И она капризничает: «Воскресни!».
Сколько лет она ему пела песни,
сколько жизней угли в нём раздувала
для него подобранными словами.
И она устала, давно устала в нём живое вновь зажигать сначала и не мочь оставить в покое, бросить. Вот и лето вновь превратилось в осень у него в груди, и поблекли краски.
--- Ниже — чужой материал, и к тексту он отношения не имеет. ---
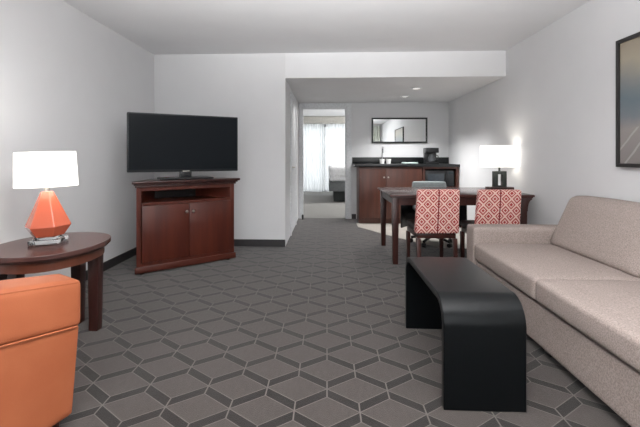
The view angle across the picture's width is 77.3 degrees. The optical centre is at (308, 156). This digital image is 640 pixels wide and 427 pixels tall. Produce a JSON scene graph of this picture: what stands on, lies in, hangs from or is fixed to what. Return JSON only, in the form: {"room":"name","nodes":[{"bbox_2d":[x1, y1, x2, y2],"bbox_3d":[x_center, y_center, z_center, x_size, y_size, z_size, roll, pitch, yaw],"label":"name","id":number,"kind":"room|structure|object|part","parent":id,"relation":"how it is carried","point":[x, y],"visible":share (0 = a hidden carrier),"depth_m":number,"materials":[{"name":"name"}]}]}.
{"room":"hotel room","nodes":[
{"label":"hotel room","id":0,"kind":"room"},
{"bbox_2d":[0,0,153,276],"bbox_3d":[-2.178,-0.090,1.865,0.100,2.440,6.730,0,0,3],"label":"wall","id":1,"kind":"structure","parent":0,"point":[69,81],"depth_m":3.48,"materials":[{"name":"paint"}]},
{"bbox_2d":[86,247,135,279],"bbox_3d":[-2.121,1.086,1.862,0.014,0.088,6.530,0,0,3],"label":"baseboard","id":2,"kind":"structure","parent":1,"relation":"attached to","point":[124,256],"depth_m":4.20,"materials":[{"name":"black wood"}]},
{"bbox_2d":[154,53,285,245],"bbox_3d":[-1.137,-0.090,5.146,1.685,2.440,0.120,0,0,3],"label":"wall","id":3,"kind":"structure","parent":0,"point":[250,88],"depth_m":5.07,"materials":[{"name":"paint"}]},
{"bbox_2d":[234,239,284,246],"bbox_3d":[-1.133,1.086,5.079,1.671,0.088,0.014,0,0,3],"label":"baseboard","id":4,"kind":"structure","parent":3,"relation":"attached to","point":[237,242],"depth_m":5.05,"materials":[{"name":"black wood"}]},
{"bbox_2d":[286,80,297,243],"bbox_3d":[-0.303,-0.090,6.270,0.120,2.440,2.200,0,0,3],"label":"wall","id":5,"kind":"structure","parent":0,"point":[288,89],"depth_m":5.46,"materials":[{"name":"paint"}]},
{"bbox_2d":[290,92,296,235],"bbox_3d":[-0.237,0.100,6.217,0.018,2.060,1.000,0,0,3],"label":"trim","id":6,"kind":"structure","parent":5,"relation":"attached to","point":[292,98],"depth_m":5.72,"materials":[{"name":"white paint"}]},
{"bbox_2d":[292,101,295,231],"bbox_3d":[-0.218,0.139,6.216,0.056,1.967,0.830,0,0,3],"label":"door","id":7,"kind":"structure","parent":5,"relation":"in","point":[293,104],"depth_m":6.18,"materials":[{"name":"white paint"}]},
{"bbox_2d":[303,109,344,116],"bbox_3d":[1.262,-1.360,10.239,5.200,0.100,5.630,0,0,3],"label":"ceiling","id":8,"kind":"structure","parent":0,"point":[336,112],"depth_m":12.05,"materials":[{"name":"paint"}]},
{"bbox_2d":[63,0,589,54],"bbox_3d":[0.072,-1.360,1.714,4.610,0.100,6.630,0,0,3],"label":"ceiling","id":9,"kind":"structure","parent":0,"point":[160,27],"depth_m":3.96,"materials":[{"name":"paint"}]},
{"bbox_2d":[59,192,630,426],"bbox_3d":[0.803,1.179,5.720,5.710,0.101,14.700,0,0,3],"label":"floor","id":10,"kind":"structure","parent":0,"point":[310,331],"depth_m":2.34,"materials":[{"name":"carpet"}]},
{"bbox_2d":[0,274,79,426],"bbox_3d":[-1.434,0.755,1.457,0.732,0.750,0.813,0,0,21],"label":"armchair","id":11,"kind":"object","parent":10,"relation":"on","point":[40,315],"visible":1,"depth_m":1.52,"materials":[{"name":"orange leather"}]},
{"bbox_3d":[-1.159,0.831,1.358,0.127,0.468,0.750,0,0,21],"label":"arm","id":12,"kind":"part","parent":11,"relation":"part of","materials":[{"name":"orange leather"}]},
{"bbox_2d":[0,232,110,330],"bbox_3d":[-1.581,0.830,2.464,0.600,0.600,0.736,0,0,3],"label":"end table","id":13,"kind":"object","parent":10,"relation":"on","point":[18,259],"visible":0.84,"depth_m":2.42,"materials":[{"name":"brown wood"}]},
{"bbox_3d":[-1.723,0.851,2.205,0.072,0.558,0.072,0,0,3],"label":"leg","id":14,"kind":"part","parent":13,"relation":"part of","materials":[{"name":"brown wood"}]},
{"bbox_3d":[-1.778,0.851,2.422,0.072,0.558,0.072,0,0,3],"label":"leg","id":15,"kind":"part","parent":13,"relation":"part of","materials":[{"name":"brown wood"}]},
{"bbox_2d":[13,151,78,245],"bbox_3d":[-1.617,0.246,2.468,0.332,0.565,0.303,0,0,22],"label":"table lamp","id":16,"kind":"object","parent":13,"relation":"on","point":[48,222],"visible":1,"depth_m":2.38,"materials":[{"name":"white fabric"}]},
{"bbox_3d":[-1.621,0.075,2.467,0.348,0.212,0.285,-2,0,-9],"label":"lamp shade","id":17,"kind":"part","parent":16,"relation":"part of","materials":[{"name":"white fabric"}]},
{"bbox_3d":[-1.579,0.851,2.739,0.072,0.558,0.072,0,0,3],"label":"leg","id":18,"kind":"part","parent":13,"relation":"part of","materials":[{"name":"brown wood"}]},
{"bbox_3d":[-1.399,0.851,2.620,0.072,0.558,0.072,0,0,3],"label":"leg","id":19,"kind":"part","parent":13,"relation":"part of","materials":[{"name":"brown wood"}]},
{"bbox_2d":[132,177,239,274],"bbox_3d":[-1.351,0.681,4.270,1.130,0.898,0.470,0,0,-38],"label":"media cabinet","id":20,"kind":"object","parent":10,"relation":"on","point":[179,223],"visible":0.98,"depth_m":4.10,"materials":[{"name":"brown wood"}]},
{"bbox_3d":[-1.417,0.745,3.973,0.466,0.544,0.017,0,0,-38],"label":"door","id":21,"kind":"part","parent":20,"relation":"part of","materials":[{"name":"brown wood"}]},
{"bbox_2d":[127,112,237,179],"bbox_3d":[-1.295,-0.105,4.197,1.124,0.672,0.230,0,0,-28],"label":"television","id":22,"kind":"object","parent":20,"relation":"on","point":[156,142],"visible":1,"depth_m":4.15,"materials":[{"name":"black plastic"}]},
{"bbox_3d":[-1.047,0.745,4.260,0.466,0.544,0.017,0,0,-38],"label":"door","id":23,"kind":"part","parent":20,"relation":"part of","materials":[{"name":"brown wood"}]},
{"bbox_2d":[328,165,344,200],"bbox_3d":[1.608,0.660,10.824,2.160,0.899,1.950,0,0,3],"label":"bed","id":24,"kind":"object","parent":10,"relation":"on","point":[336,172],"visible":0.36,"depth_m":9.91,"materials":[{"name":"white fabric"}]},
{"bbox_2d":[328,165,344,176],"bbox_3d":[1.333,0.380,10.836,1.610,0.339,1.950,0,0,3],"label":"duvet","id":25,"kind":"object","parent":24,"relation":"on","point":[333,170],"depth_m":9.90,"materials":[{"name":"white fabric"}]},
{"bbox_3d":[1.618,0.480,10.823,2.140,0.260,1.910,0,0,3],"label":"mattress","id":26,"kind":"part","parent":24,"relation":"part of","materials":[{"name":"white fabric"}]},
{"bbox_2d":[357,167,422,222],"bbox_3d":[1.385,0.645,6.984,1.060,0.960,0.615,0,0,3],"label":"base cabinet","id":27,"kind":"object","parent":10,"relation":"on","point":[369,179],"visible":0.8,"depth_m":6.72,"materials":[{"name":"brown wood"}]},
{"bbox_3d":[1.072,0.608,6.728,0.433,0.825,0.020,0,0,3],"label":"door","id":28,"kind":"part","parent":27,"relation":"part of","materials":[{"name":"brown wood"}]},
{"bbox_3d":[1.593,0.608,6.705,0.590,0.825,0.020,0,0,3],"label":"door","id":29,"kind":"part","parent":27,"relation":"part of","materials":[{"name":"brown wood"}]},
{"bbox_2d":[352,157,459,166],"bbox_3d":[1.645,0.085,6.969,1.736,0.160,0.622,0,0,3],"label":"countertop","id":30,"kind":"structure","parent":27,"relation":"on","point":[356,161],"depth_m":7.24,"materials":[{"name":"black stone"}]},
{"bbox_2d":[401,162,417,163],"bbox_3d":[1.706,0.104,6.780,0.260,0.030,0.160,0,0,3],"label":"folded towel","id":31,"kind":"object","parent":30,"relation":"on","point":[401,162],"visible":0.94,"depth_m":6.70,"materials":[{"name":"white fabric"}]},
{"bbox_2d":[423,148,438,163],"bbox_3d":[2.084,-0.018,6.833,0.210,0.275,0.240,0,0,3],"label":"coffee maker","id":32,"kind":"object","parent":30,"relation":"on","point":[429,154],"visible":1,"depth_m":6.74,"materials":[{"name":"black plastic"}]},
{"bbox_2d":[406,189,459,259],"bbox_3d":[1.248,0.721,4.092,0.424,0.818,0.532,0,0,1],"label":"dining chair","id":33,"kind":"object","parent":10,"relation":"on","point":[437,210],"visible":0.94,"depth_m":3.86,"materials":[{"name":"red fabric"}]},
{"bbox_3d":[1.073,0.963,4.325,0.042,0.334,0.042,0,0,1],"label":"leg","id":34,"kind":"part","parent":33,"relation":"part of","materials":[{"name":"brown wood"}]},
{"bbox_3d":[1.249,0.712,4.154,0.384,0.090,0.407,0,0,1],"label":"seat","id":35,"kind":"part","parent":33,"relation":"part of","materials":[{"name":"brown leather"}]},
{"bbox_3d":[1.068,0.963,3.899,0.042,0.334,0.079,0,0,1],"label":"leg","id":36,"kind":"part","parent":33,"relation":"part of","materials":[{"name":"brown wood"}]},
{"bbox_3d":[1.249,0.770,4.123,0.376,0.049,0.430,0,0,1],"label":"seat frame","id":37,"kind":"part","parent":33,"relation":"part of","materials":[{"name":"red fabric"}]},
{"bbox_3d":[1.246,0.528,3.888,0.424,0.433,0.124,0,0,1],"label":"backrest","id":38,"kind":"part","parent":33,"relation":"part of","materials":[{"name":"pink fabric"}]},
{"bbox_3d":[1.429,0.963,4.321,0.042,0.334,0.042,0,0,1],"label":"leg","id":39,"kind":"part","parent":33,"relation":"part of","materials":[{"name":"brown wood"}]},
{"bbox_3d":[1.424,0.963,3.896,0.042,0.334,0.079,0,0,1],"label":"leg","id":40,"kind":"part","parent":33,"relation":"part of","materials":[{"name":"brown wood"}]},
{"bbox_2d":[423,167,458,186],"bbox_3d":[2.211,0.645,6.961,0.588,0.960,0.587,0,0,3],"label":"base cabinet","id":41,"kind":"object","parent":10,"relation":"on","point":[456,169],"visible":0.14,"depth_m":6.67,"materials":[{"name":"brown wood"}]},
{"bbox_2d":[425,170,453,186],"bbox_3d":[2.202,0.361,6.891,0.480,0.275,0.415,0,0,3],"label":"microwave","id":42,"kind":"object","parent":41,"relation":"in","point":[447,176],"visible":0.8,"depth_m":6.70,"materials":[{"name":"black plastic"}]},
{"bbox_3d":[2.139,0.357,6.711,0.360,0.259,0.017,0,0,3],"label":"door","id":43,"kind":"part","parent":42,"relation":"part of","materials":[{"name":"black glass"}]},
{"bbox_3d":[2.376,0.357,6.702,0.105,0.259,0.015,0,0,3],"label":"control panel","id":44,"kind":"part","parent":42,"relation":"part of","materials":[{"name":"black plastic"}]},
{"bbox_2d":[378,187,534,264],"bbox_3d":[1.603,0.760,4.643,1.475,0.740,1.020,0,0,3],"label":"dining table","id":45,"kind":"object","parent":10,"relation":"on","point":[397,196],"visible":0.53,"depth_m":4.20,"materials":[{"name":"brown wood"}]},
{"bbox_3d":[0.951,0.778,5.117,0.072,0.703,0.072,0,0,3],"label":"leg","id":46,"kind":"part","parent":45,"relation":"part of","materials":[{"name":"brown wood"}]},
{"bbox_3d":[0.911,0.778,4.228,0.072,0.703,0.072,0,0,3],"label":"leg","id":47,"kind":"part","parent":45,"relation":"part of","materials":[{"name":"brown wood"}]},
{"bbox_2d":[480,145,519,189],"bbox_3d":[2.211,0.129,4.645,0.364,0.520,0.200,0,0,1],"label":"desk lamp","id":48,"kind":"object","parent":45,"relation":"on","point":[499,156],"visible":0.95,"depth_m":4.55,"materials":[{"name":"white fabric"}]},
{"bbox_3d":[2.211,-0.007,4.645,0.364,0.248,0.200,0,0,1],"label":"lamp shade","id":49,"kind":"part","parent":48,"relation":"part of","materials":[{"name":"white fabric"}]},
{"bbox_3d":[2.225,0.778,4.169,0.072,0.703,0.072,0,0,3],"label":"leg","id":50,"kind":"part","parent":45,"relation":"part of","materials":[{"name":"brown wood"}]},
{"bbox_2d":[405,257,526,411],"bbox_3d":[0.801,0.884,2.215,0.362,0.492,0.882,0,0,3],"label":"coffee table","id":51,"kind":"object","parent":10,"relation":"on","point":[482,322],"visible":1,"depth_m":1.78,"materials":[{"name":"black paint"}]},
{"bbox_2d":[460,189,520,257],"bbox_3d":[1.820,0.721,4.056,0.424,0.818,0.532,0,0,1],"label":"dining chair","id":52,"kind":"object","parent":10,"relation":"on","point":[493,206],"visible":0.52,"depth_m":3.81,"materials":[{"name":"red fabric"}]},
{"bbox_3d":[1.645,0.963,4.289,0.042,0.334,0.042,0,0,1],"label":"leg","id":53,"kind":"part","parent":52,"relation":"part of","materials":[{"name":"brown wood"}]},
{"bbox_3d":[1.821,0.770,4.087,0.376,0.049,0.430,0,0,1],"label":"seat frame","id":54,"kind":"part","parent":52,"relation":"part of","materials":[{"name":"brown wood"}]},
{"bbox_3d":[1.821,0.712,4.119,0.384,0.090,0.407,0,0,1],"label":"seat","id":55,"kind":"part","parent":52,"relation":"part of","materials":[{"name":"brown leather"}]},
{"bbox_3d":[1.818,0.528,3.852,0.424,0.433,0.124,0,0,1],"label":"backrest","id":56,"kind":"part","parent":52,"relation":"part of","materials":[{"name":"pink fabric"}]},
{"bbox_2d":[467,196,639,426],"bbox_3d":[1.767,0.713,2.268,0.973,0.835,2.258,0,0,3],"label":"sofa","id":57,"kind":"object","parent":10,"relation":"on","point":[576,280],"visible":0.9,"depth_m":2.30,"materials":[{"name":"beige fabric"}]},
{"bbox_3d":[1.813,0.824,3.299,0.961,0.520,0.193,0,0,3],"label":"arm","id":58,"kind":"part","parent":57,"relation":"part of"},
{"bbox_2d":[475,244,639,299],"bbox_3d":[1.641,0.760,2.744,0.679,0.164,0.934,0,0,3],"label":"seat cushion","id":59,"kind":"object","parent":57,"relation":"on","point":[518,266],"depth_m":2.58,"materials":[{"name":"beige fabric"}]},
{"bbox_2d":[536,279,639,371],"bbox_3d":[1.599,0.760,1.805,0.679,0.164,0.934,0,0,3],"label":"seat cushion","id":60,"kind":"object","parent":57,"relation":"on","point":[605,313],"depth_m":1.88,"materials":[{"name":"beige fabric"}]},
{"bbox_2d":[551,196,639,277],"bbox_3d":[2.043,0.501,2.726,0.321,0.413,0.934,0,0,3],"label":"cushion","id":61,"kind":"object","parent":57,"relation":"on","point":[603,231],"depth_m":2.65,"materials":[{"name":"beige fabric"}]},
{"bbox_2d":[298,102,448,218],"bbox_3d":[1.110,0.018,7.368,2.845,2.225,0.120,0,0,3],"label":"wall","id":62,"kind":"structure","parent":0,"point":[436,113],"depth_m":7.29,"materials":[{"name":"paint"}]},
{"bbox_2d":[299,103,350,218],"bbox_3d":[0.298,0.072,7.393,0.960,2.115,0.142,0,0,3],"label":"trim","id":63,"kind":"structure","parent":62,"relation":"attached to","point":[302,106],"depth_m":7.33,"materials":[{"name":"white paint"}]},
{"bbox_2d":[372,118,426,142],"bbox_3d":[1.643,-0.483,7.271,1.004,0.464,0.023,0,0,3],"label":"wall mirror","id":64,"kind":"object","parent":62,"relation":"attached to","point":[384,130],"visible":1,"depth_m":7.27,"materials":[{"name":"black plastic"}]},
{"bbox_2d":[352,157,448,163],"bbox_3d":[1.658,0.062,7.269,1.736,0.114,0.022,0,0,3],"label":"backsplash","id":65,"kind":"structure","parent":62,"relation":"attached to","point":[355,160],"depth_m":7.26,"materials":[{"name":"black stone"}]},
{"bbox_2d":[285,51,505,102],"bbox_3d":[1.167,-1.202,6.194,2.825,0.415,2.420,0,0,3],"label":"ceiling","id":66,"kind":"structure","parent":0,"point":[442,76],"depth_m":5.03,"materials":[{"name":"paint"}]},
{"bbox_2d":[356,223,466,248],"bbox_3d":[1.616,1.128,5.873,1.700,0.004,1.840,0,0,3],"label":"floor tile","id":67,"kind":"structure","parent":0,"point":[376,227],"depth_m":5.89,"materials":[{"name":"beige tile"}]},
{"bbox_2d":[401,181,466,247],"bbox_3d":[1.606,0.730,5.178,0.648,0.800,0.657,0,0,-43],"label":"office chair","id":68,"kind":"object","parent":67,"relation":"on","point":[407,211],"visible":0.34,"depth_m":5.27,"materials":[{"name":"grey"}]},
{"bbox_3d":[1.615,0.480,5.408,0.500,0.300,0.179,0,0,3],"label":"backrest","id":69,"kind":"part","parent":68,"relation":"part of","materials":[{"name":"grey fabric"}]},
{"bbox_2d":[449,0,639,224],"bbox_3d":[2.379,-0.090,2.821,0.100,2.440,9.050,0,0,3],"label":"wall","id":70,"kind":"structure","parent":0,"point":[555,100],"depth_m":3.82,"materials":[{"name":"paint"}]},
{"bbox_2d":[616,32,639,167],"bbox_3d":[2.289,-0.398,2.328,0.033,0.945,1.357,0,0,3],"label":"framed print","id":71,"kind":"object","parent":70,"relation":"attached to","point":[627,48],"visible":1,"depth_m":2.90},
{"bbox_3d":[1.386,-0.090,13.001,5.000,2.440,0.100,0,0,3],"label":"wall","id":72,"kind":"structure","parent":0,"visible":0},
{"bbox_2d":[303,125,332,191],"bbox_3d":[0.887,0.050,13.028,2.800,2.160,0.050,0,0,3],"label":"window","id":73,"kind":"structure","parent":72,"relation":"in","point":[325,125],"depth_m":13.03,"materials":[{"name":"white paint"}]},
{"bbox_2d":[303,116,344,123],"bbox_3d":[0.880,-1.188,12.883,3.200,0.225,0.140,0,0,3],"label":"window valance","id":74,"kind":"object","parent":72,"relation":"attached to","point":[325,119],"visible":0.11,"depth_m":12.84,"materials":[{"name":"beige fabric"}]},
{"bbox_2d":[303,124,324,190],"bbox_3d":[-0.059,0.020,12.926,1.120,2.180,0.060,0,0,3],"label":"sheer curtain","id":75,"kind":"object","parent":74,"relation":"hanging from","point":[313,134],"visible":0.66,"depth_m":12.91,"materials":[{"name":"white fabric"}]},
{"bbox_2d":[326,124,344,190],"bbox_3d":[1.470,0.020,12.857,1.820,2.180,0.060,0,0,3],"label":"sheer curtain","id":76,"kind":"object","parent":74,"relation":"hanging from","point":[335,133],"visible":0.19,"depth_m":12.89,"materials":[{"name":"white fabric"}]}
]}
Ей так трудно сдаться, что всё напрасно, ей так сложно думать, что он увянет, что погаснут угли и станут камни.
Побыла спасителем, стала другом:
и от вьюги прятала се’рдца угли,
и сама горела, когда спасала,
и светила в сердце ему часами,
днями, долго — сбилась давно со счёта.
Убеждала: «Вот ты счастливый, вот ты
веришь сам, что счастливый». Но всё обратно
на круги своя возвращалось кратно.
Сколько злости, силы, любви и грусти было в том, что она его не отпустит, не простит себя, если он вдруг сдастся.
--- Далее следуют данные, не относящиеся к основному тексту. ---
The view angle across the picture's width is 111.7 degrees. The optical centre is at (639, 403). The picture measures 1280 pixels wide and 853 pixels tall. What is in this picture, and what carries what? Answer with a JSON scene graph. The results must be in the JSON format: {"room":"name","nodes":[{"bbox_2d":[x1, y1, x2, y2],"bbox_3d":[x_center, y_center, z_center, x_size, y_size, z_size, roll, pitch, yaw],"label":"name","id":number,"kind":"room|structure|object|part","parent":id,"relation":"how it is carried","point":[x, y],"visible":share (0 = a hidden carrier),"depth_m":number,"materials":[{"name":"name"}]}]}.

Сколько было детства в её богатствах так себя не беречь, так ему перечить, так смотреть, что время его не лечит.
И она капризничает: «Воскресни!». Будто, если нет — мир на части треснет. Будто детские слёзы её наружу хлынут: «Ну же, воскресни! Ты очень нужен!».
Тот, который счастливый и верит в это.
Тот в котором за осенью будет лето.
Тот, который и угли, и свет, и чудо.
Был когда-то, но больше уже не будет.
Или будет, но сам — без её подачи. И она обещает себе и плачет,
что она ничего за него не сможет. Нужно сдаться — таков ей Господень обжиг.
И она говорит себе: «Вот ты. Вот ты от субботнего гнёта идешь в субботу,
где уже не создашь ничего чудесней,
чем свободу — ему, а себе — «воскресни».